**TASK ITEM:** Your answer should be every line with the word "covid", copied from the data below.

**TASK INPUTS:**
━━━
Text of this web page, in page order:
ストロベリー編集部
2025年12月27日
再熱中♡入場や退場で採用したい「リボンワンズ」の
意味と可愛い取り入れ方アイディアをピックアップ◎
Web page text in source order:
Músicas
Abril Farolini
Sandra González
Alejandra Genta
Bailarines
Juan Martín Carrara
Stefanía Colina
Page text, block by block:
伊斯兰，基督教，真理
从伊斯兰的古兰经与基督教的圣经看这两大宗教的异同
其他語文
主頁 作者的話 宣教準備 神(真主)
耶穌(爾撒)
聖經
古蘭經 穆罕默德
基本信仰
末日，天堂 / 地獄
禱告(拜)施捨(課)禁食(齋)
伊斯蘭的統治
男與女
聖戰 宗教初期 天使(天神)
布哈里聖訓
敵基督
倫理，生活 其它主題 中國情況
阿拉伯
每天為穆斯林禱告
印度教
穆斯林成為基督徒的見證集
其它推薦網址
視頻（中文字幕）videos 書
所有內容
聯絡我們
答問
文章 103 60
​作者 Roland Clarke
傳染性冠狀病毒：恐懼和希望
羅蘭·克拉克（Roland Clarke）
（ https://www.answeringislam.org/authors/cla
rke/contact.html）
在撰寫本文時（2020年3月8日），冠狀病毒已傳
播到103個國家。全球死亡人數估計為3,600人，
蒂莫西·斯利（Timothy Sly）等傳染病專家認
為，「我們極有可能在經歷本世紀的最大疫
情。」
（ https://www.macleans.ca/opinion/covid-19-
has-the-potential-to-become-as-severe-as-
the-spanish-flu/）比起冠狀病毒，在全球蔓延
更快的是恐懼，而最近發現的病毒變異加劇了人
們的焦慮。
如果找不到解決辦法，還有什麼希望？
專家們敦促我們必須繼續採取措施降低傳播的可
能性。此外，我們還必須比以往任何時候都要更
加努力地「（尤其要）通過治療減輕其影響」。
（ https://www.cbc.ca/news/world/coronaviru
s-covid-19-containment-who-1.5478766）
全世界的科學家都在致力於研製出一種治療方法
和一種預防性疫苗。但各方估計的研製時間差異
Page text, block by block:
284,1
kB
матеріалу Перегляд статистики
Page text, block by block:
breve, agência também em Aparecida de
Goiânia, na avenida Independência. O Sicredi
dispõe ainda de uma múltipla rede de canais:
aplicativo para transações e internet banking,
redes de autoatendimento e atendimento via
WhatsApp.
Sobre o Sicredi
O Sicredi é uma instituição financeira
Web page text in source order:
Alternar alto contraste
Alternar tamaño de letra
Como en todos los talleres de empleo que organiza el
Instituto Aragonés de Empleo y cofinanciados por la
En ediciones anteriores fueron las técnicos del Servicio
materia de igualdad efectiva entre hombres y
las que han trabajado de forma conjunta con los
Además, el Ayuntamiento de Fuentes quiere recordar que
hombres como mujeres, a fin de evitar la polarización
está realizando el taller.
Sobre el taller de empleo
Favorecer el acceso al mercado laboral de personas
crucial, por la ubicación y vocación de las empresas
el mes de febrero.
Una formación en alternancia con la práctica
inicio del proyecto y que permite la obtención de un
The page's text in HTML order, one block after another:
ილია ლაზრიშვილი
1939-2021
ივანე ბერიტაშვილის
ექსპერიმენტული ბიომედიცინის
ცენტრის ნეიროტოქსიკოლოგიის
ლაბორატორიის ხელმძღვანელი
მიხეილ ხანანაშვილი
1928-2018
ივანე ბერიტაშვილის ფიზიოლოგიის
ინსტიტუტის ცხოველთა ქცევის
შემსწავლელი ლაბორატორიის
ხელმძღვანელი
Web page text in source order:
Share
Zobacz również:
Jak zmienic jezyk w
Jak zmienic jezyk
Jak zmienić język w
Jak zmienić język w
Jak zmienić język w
━━━
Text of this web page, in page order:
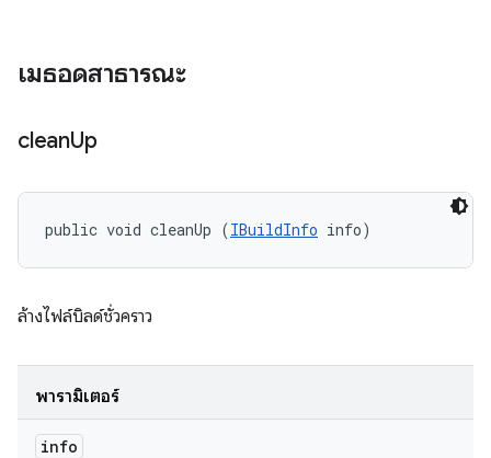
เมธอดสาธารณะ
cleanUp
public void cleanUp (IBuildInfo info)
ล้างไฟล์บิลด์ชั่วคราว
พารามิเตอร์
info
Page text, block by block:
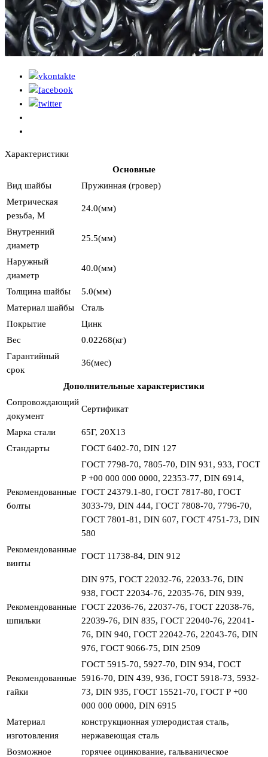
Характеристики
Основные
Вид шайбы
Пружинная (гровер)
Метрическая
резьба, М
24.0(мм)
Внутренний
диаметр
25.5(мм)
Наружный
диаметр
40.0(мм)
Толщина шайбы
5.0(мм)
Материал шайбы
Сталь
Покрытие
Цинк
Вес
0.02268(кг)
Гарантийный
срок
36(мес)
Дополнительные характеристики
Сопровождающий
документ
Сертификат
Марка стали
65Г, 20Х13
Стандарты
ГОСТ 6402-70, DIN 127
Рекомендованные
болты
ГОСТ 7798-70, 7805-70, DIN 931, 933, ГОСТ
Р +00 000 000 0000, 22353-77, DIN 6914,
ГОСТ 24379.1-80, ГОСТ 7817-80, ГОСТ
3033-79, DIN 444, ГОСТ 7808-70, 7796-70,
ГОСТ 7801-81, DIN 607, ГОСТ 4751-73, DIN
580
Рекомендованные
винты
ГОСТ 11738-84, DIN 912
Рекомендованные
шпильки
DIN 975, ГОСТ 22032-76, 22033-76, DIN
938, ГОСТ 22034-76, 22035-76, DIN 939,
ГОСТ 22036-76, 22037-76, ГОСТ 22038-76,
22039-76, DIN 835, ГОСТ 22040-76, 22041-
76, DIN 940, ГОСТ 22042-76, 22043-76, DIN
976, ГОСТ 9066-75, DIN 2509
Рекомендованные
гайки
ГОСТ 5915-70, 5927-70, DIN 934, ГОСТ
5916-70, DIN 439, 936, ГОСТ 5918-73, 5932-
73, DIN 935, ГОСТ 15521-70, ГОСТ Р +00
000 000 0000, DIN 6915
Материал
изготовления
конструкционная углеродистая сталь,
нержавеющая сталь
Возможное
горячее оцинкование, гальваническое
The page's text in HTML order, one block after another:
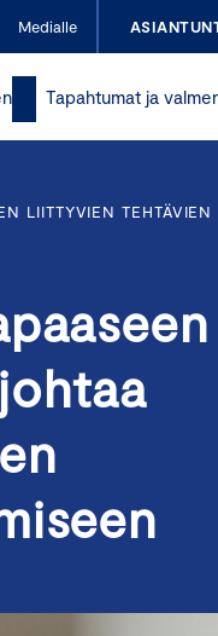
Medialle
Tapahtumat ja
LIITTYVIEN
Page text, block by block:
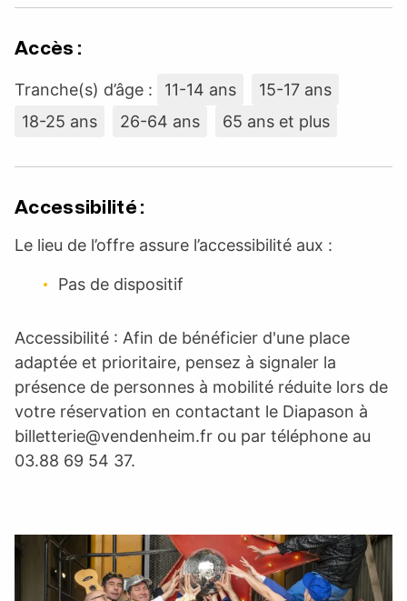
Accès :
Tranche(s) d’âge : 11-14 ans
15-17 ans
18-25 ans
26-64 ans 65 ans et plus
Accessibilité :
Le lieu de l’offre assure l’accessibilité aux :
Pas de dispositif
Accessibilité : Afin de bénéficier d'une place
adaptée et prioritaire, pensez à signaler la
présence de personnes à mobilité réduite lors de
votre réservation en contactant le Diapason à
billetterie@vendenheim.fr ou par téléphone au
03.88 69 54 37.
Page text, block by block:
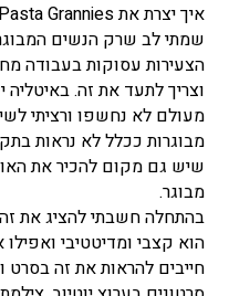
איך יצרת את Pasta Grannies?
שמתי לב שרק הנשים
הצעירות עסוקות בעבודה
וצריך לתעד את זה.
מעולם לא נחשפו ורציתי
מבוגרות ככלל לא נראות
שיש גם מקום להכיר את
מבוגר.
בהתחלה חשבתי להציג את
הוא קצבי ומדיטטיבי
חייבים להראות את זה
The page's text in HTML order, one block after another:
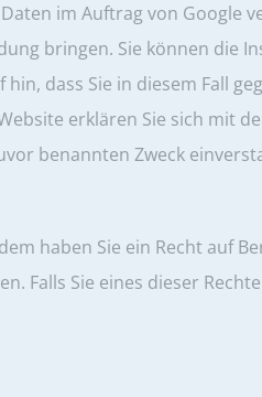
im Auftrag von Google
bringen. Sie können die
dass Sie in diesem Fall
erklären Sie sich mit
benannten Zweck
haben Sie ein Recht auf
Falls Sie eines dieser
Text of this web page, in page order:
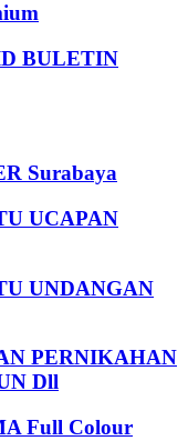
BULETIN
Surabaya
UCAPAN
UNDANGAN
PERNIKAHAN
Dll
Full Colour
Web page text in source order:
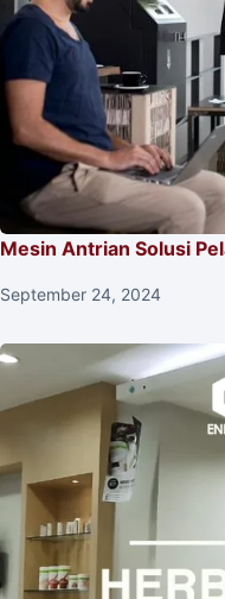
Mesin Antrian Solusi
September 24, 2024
━━━
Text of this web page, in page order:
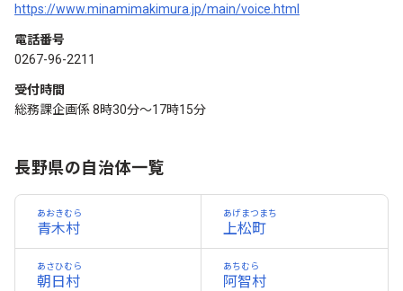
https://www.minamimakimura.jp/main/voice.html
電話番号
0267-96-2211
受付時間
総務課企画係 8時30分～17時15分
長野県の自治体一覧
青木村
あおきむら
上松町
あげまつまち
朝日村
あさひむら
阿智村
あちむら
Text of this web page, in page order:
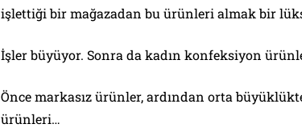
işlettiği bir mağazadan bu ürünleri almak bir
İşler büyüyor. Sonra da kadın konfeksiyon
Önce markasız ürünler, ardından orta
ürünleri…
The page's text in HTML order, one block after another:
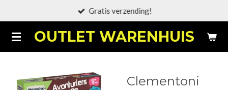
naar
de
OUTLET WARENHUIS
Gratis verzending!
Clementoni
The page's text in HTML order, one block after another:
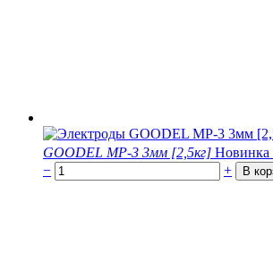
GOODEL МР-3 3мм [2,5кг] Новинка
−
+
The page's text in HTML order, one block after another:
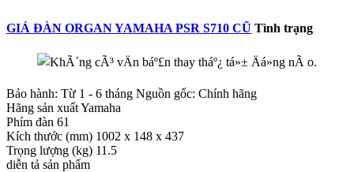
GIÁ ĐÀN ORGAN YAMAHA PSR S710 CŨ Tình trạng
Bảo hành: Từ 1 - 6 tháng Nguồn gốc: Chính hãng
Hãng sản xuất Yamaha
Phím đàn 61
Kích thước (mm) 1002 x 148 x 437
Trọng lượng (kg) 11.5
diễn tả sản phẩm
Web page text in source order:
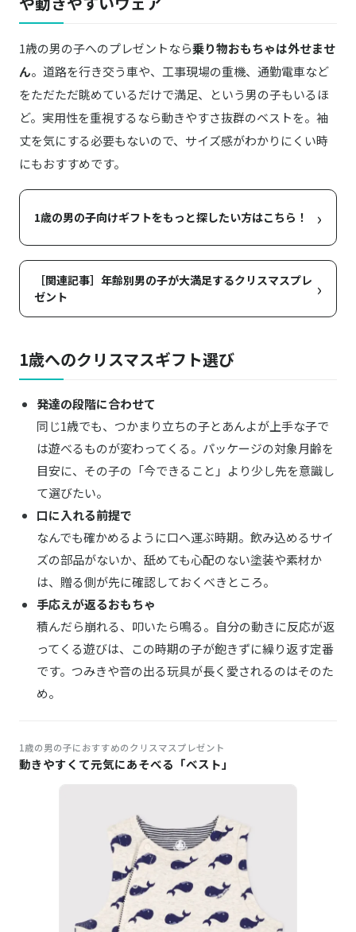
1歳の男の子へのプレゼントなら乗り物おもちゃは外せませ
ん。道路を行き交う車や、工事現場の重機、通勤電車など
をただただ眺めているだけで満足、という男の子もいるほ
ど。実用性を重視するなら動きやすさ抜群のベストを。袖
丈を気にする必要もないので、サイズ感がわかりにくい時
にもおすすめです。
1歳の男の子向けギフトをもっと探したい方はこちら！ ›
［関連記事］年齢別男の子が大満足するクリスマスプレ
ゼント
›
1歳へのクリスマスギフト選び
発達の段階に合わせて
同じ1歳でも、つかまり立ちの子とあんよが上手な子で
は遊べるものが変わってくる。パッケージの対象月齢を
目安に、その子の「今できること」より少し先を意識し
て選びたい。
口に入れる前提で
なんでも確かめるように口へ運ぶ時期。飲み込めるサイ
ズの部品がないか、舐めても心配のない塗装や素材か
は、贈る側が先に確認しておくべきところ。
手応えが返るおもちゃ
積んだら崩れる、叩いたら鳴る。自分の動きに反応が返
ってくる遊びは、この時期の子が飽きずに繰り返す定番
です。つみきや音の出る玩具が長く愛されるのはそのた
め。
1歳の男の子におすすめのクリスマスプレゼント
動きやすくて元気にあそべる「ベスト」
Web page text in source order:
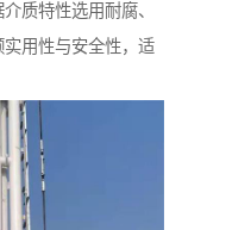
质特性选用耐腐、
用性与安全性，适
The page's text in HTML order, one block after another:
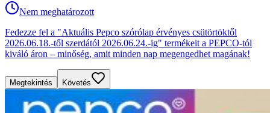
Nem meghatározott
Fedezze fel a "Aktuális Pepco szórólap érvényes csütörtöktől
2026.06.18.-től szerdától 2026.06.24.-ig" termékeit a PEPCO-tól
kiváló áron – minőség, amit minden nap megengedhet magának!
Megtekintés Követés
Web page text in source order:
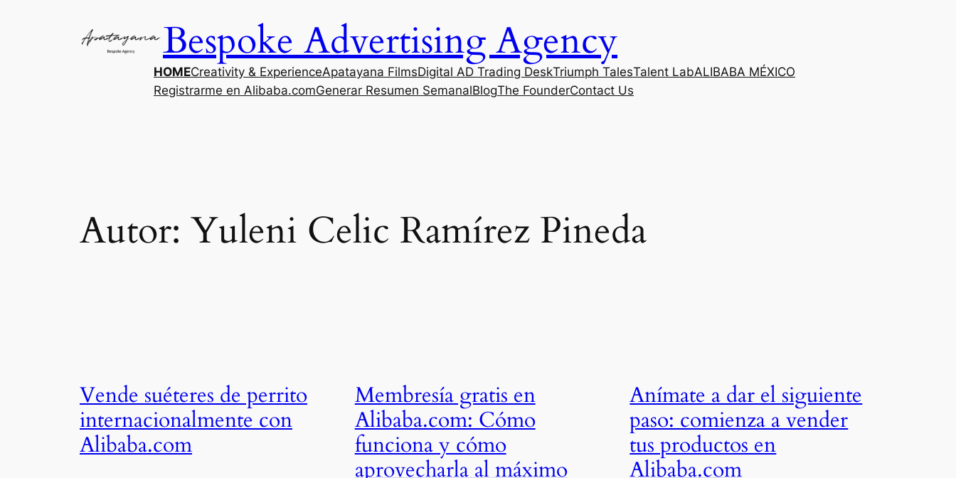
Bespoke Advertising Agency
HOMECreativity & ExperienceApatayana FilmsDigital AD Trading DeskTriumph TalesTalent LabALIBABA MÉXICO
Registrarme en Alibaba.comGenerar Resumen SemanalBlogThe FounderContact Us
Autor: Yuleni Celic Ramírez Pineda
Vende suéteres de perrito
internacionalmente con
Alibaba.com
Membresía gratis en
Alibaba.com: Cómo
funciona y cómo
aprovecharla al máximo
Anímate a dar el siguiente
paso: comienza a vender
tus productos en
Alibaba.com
━━━
**RESULT OF THIS EXERCISE:**
（ https://www.macleans.ca/opinion/covid-19-
s-covid-19-containment-who-1.5478766）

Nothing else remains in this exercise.